*** INFORMATION
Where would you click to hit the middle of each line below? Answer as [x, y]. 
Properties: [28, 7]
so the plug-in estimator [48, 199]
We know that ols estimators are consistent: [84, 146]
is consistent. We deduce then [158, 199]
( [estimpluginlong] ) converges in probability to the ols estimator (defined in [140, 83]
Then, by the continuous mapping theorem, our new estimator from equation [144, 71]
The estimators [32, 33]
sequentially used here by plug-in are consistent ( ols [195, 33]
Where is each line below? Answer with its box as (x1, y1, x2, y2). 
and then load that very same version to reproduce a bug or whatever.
******
*** INFORMATION
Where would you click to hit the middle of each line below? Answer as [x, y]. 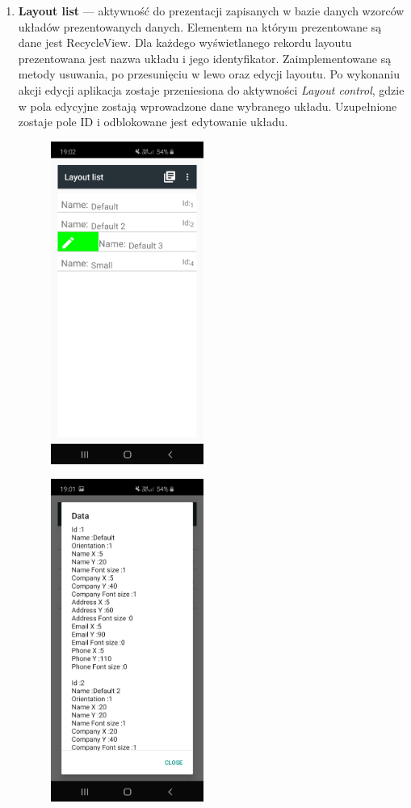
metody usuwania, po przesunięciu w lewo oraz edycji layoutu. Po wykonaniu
******
TASK TO CARRY OUT:
Wherever the word "estimators" appears in the entries above, copy that line.

SOLUTION TO THIS TASK:
We know that ols estimators are consistent: [84, 146]
The estimators [32, 33]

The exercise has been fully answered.